→ **Supplied entries**
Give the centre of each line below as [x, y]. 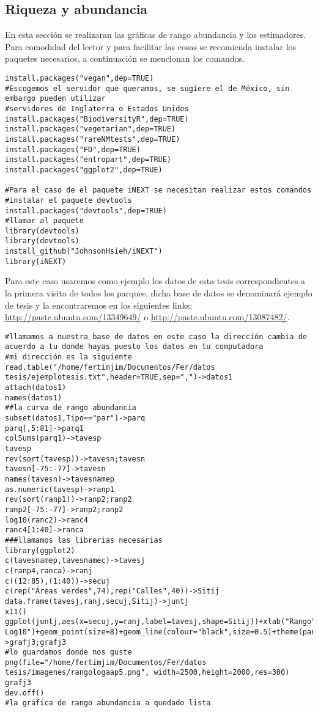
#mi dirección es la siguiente [68, 357]
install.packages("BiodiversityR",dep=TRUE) [97, 119]
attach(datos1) [36, 388]
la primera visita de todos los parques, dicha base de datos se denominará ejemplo [159, 293]
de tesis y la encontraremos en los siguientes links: [99, 305]
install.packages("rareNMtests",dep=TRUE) [93, 139]
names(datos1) [34, 398]
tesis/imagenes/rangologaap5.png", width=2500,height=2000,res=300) [147, 673]
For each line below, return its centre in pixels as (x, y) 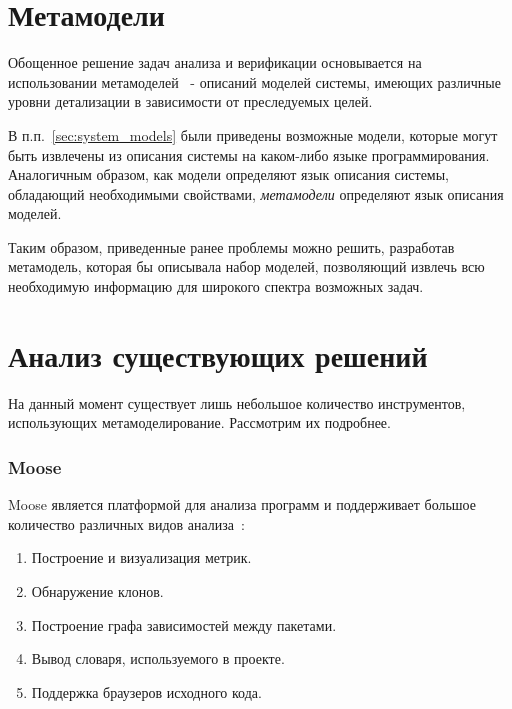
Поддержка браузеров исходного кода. (146, 691)
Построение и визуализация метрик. (141, 557)
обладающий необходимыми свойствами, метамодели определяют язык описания (256, 193)
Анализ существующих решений (218, 354)
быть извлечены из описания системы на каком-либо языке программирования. (249, 154)
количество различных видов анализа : (126, 523)
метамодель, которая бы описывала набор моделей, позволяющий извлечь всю (246, 266)
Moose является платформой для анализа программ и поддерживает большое (242, 504)

→ **What is needed**
Leaving every picture behind, retype the entries above exactly, from the first line through the line with "Поддержка браузеров исходного", and stop there.

→ **Task solution**
Give the centre of each line below as [x, y]. 
#mi dirección es la siguiente [68, 357]
install.packages("BiodiversityR",dep=TRUE) [97, 119]
attach(datos1) [36, 388]
la primera visita de todos los parques, dicha base de datos se denominará ejemplo [159, 293]
de tesis y la encontraremos en los siguientes links: [99, 305]
install.packages("rareNMtests",dep=TRUE) [93, 139]
names(datos1) [34, 398]
tesis/imagenes/rangologaap5.png", width=2500,height=2000,res=300) [147, 673]
For each line below, return its centre in pixels as (x, y) 
Поддержка браузеров исходного кода. (146, 691)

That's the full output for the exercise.